Below are the records; restate all of them word for word.
##### DATA FOR THIS TASK
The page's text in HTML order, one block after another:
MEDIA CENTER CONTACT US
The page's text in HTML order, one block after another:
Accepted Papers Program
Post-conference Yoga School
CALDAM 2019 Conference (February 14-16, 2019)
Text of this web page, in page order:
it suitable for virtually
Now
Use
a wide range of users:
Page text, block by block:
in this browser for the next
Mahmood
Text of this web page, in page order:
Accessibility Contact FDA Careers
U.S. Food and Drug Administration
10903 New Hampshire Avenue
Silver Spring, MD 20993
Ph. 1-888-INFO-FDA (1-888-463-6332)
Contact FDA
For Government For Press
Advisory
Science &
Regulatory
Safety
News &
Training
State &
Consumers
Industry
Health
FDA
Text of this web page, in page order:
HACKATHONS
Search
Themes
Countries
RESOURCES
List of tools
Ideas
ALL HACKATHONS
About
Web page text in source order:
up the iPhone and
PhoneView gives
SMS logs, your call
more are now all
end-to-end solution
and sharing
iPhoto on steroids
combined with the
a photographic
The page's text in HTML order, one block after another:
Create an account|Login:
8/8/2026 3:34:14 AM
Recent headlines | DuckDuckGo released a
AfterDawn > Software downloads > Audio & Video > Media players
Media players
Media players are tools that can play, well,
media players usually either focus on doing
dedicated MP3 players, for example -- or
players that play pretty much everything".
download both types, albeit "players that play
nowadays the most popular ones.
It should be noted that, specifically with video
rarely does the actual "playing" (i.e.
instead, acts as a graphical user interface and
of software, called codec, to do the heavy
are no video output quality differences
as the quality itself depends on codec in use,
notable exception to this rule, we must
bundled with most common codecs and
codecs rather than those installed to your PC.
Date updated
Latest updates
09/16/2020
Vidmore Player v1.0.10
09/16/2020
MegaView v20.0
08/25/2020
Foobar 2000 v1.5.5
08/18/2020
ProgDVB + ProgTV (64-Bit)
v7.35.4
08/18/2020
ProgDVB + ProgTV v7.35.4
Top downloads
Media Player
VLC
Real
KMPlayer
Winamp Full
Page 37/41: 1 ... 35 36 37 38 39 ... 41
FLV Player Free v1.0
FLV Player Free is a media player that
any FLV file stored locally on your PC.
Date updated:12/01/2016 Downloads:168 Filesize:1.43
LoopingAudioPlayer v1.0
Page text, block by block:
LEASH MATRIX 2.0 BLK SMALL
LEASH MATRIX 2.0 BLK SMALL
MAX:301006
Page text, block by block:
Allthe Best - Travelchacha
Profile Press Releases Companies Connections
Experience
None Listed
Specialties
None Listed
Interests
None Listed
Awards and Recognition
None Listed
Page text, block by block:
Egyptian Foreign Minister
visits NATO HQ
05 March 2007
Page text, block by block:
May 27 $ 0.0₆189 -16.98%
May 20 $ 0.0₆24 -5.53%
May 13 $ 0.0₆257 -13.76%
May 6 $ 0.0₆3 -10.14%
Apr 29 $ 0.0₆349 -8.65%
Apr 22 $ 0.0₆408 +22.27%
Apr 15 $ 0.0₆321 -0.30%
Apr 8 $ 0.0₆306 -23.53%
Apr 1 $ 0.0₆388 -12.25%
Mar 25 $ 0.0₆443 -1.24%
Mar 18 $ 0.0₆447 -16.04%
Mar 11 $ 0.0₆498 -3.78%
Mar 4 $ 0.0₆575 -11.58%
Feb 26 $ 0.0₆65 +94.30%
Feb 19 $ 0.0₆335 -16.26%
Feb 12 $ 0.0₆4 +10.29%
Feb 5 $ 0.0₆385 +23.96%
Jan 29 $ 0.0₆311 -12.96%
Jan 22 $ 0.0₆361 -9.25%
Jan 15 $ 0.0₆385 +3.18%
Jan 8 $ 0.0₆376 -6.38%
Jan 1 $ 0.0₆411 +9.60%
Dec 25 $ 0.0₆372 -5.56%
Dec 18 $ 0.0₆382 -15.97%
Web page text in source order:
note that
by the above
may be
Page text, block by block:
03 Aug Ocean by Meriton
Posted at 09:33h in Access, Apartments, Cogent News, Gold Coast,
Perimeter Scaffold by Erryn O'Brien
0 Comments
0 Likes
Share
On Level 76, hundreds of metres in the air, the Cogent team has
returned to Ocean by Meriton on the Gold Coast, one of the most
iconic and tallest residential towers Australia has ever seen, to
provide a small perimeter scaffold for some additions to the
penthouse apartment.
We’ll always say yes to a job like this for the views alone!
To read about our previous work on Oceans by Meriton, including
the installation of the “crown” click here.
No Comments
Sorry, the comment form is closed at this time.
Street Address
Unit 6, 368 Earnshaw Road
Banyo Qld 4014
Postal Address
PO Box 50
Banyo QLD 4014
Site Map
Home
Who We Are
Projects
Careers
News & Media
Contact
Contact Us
##########
- **SOLVED PROBLEM**
The page's text in HTML order, one block after another:
MEDIA CENTER CONTACT US
The page's text in HTML order, one block after another:
Accepted Papers Program
Post-conference Yoga School
CALDAM 2019 Conference (February 14-16, 2019)
Text of this web page, in page order:
it suitable for virtually
Now
Use
a wide range of users:
Page text, block by block:
in this browser for the next
Mahmood
Text of this web page, in page order:
Accessibility Contact FDA Careers
U.S. Food and Drug Administration
10903 New Hampshire Avenue
Silver Spring, MD 20993
Ph. 1-888-INFO-FDA (1-888-463-6332)
Contact FDA
For Government For Press
Advisory
Science &
Regulatory
Safety
News &
Training
State &
Consumers
Industry
Health
FDA
Text of this web page, in page order:
HACKATHONS
Search
Themes
Countries
RESOURCES
List of tools
Ideas
ALL HACKATHONS
About
Web page text in source order:
up the iPhone and
PhoneView gives
SMS logs, your call
more are now all
end-to-end solution
and sharing
iPhoto on steroids
combined with the
a photographic
The page's text in HTML order, one block after another:
Create an account|Login:
8/8/2026 3:34:14 AM
Recent headlines | DuckDuckGo released a
AfterDawn > Software downloads > Audio & Video > Media players
Media players
Media players are tools that can play, well,
media players usually either focus on doing
dedicated MP3 players, for example -- or
players that play pretty much everything".
download both types, albeit "players that play
nowadays the most popular ones.
It should be noted that, specifically with video
rarely does the actual "playing" (i.e.
instead, acts as a graphical user interface and
of software, called codec, to do the heavy
are no video output quality differences
as the quality itself depends on codec in use,
notable exception to this rule, we must
bundled with most common codecs and
codecs rather than those installed to your PC.
Date updated
Latest updates
09/16/2020
Vidmore Player v1.0.10
09/16/2020
MegaView v20.0
08/25/2020
Foobar 2000 v1.5.5
08/18/2020
ProgDVB + ProgTV (64-Bit)
v7.35.4
08/18/2020
ProgDVB + ProgTV v7.35.4
Top downloads
Media Player
VLC
Real
KMPlayer
Winamp Full
Page 37/41: 1 ... 35 36 37 38 39 ... 41
FLV Player Free v1.0
FLV Player Free is a media player that
any FLV file stored locally on your PC.
Date updated:12/01/2016 Downloads:168 Filesize:1.43
LoopingAudioPlayer v1.0
Page text, block by block:
LEASH MATRIX 2.0 BLK SMALL
LEASH MATRIX 2.0 BLK SMALL
MAX:301006
Page text, block by block:
Allthe Best - Travelchacha
Profile Press Releases Companies Connections
Experience
None Listed
Specialties
None Listed
Interests
None Listed
Awards and Recognition
None Listed
Page text, block by block:
Egyptian Foreign Minister
visits NATO HQ
05 March 2007
Page text, block by block:
May 27 $ 0.0₆189 -16.98%
May 20 $ 0.0₆24 -5.53%
May 13 $ 0.0₆257 -13.76%
May 6 $ 0.0₆3 -10.14%
Apr 29 $ 0.0₆349 -8.65%
Apr 22 $ 0.0₆408 +22.27%
Apr 15 $ 0.0₆321 -0.30%
Apr 8 $ 0.0₆306 -23.53%
Apr 1 $ 0.0₆388 -12.25%
Mar 25 $ 0.0₆443 -1.24%
Mar 18 $ 0.0₆447 -16.04%
Mar 11 $ 0.0₆498 -3.78%
Mar 4 $ 0.0₆575 -11.58%
Feb 26 $ 0.0₆65 +94.30%
Feb 19 $ 0.0₆335 -16.26%
Feb 12 $ 0.0₆4 +10.29%
Feb 5 $ 0.0₆385 +23.96%
Jan 29 $ 0.0₆311 -12.96%
Jan 22 $ 0.0₆361 -9.25%
Jan 15 $ 0.0₆385 +3.18%
Jan 8 $ 0.0₆376 -6.38%
Jan 1 $ 0.0₆411 +9.60%
Dec 25 $ 0.0₆372 -5.56%
Dec 18 $ 0.0₆382 -15.97%
Web page text in source order:
note that
by the above
may be
Page text, block by block:
03 Aug Ocean by Meriton
Posted at 09:33h in Access, Apartments, Cogent News, Gold Coast,
Perimeter Scaffold by Erryn O'Brien
0 Comments
0 Likes
Share
On Level 76, hundreds of metres in the air, the Cogent team has
returned to Ocean by Meriton on the Gold Coast, one of the most
iconic and tallest residential towers Australia has ever seen, to
provide a small perimeter scaffold for some additions to the
penthouse apartment.
We’ll always say yes to a job like this for the views alone!
To read about our previous work on Oceans by Meriton, including
the installation of the “crown” click here.
No Comments
Sorry, the comment form is closed at this time.
Street Address
Unit 6, 368 Earnshaw Road
Banyo Qld 4014
Postal Address
PO Box 50
Banyo QLD 4014
Site Map
Home
Who We Are
Projects
Careers
News & Media
Contact
Contact Us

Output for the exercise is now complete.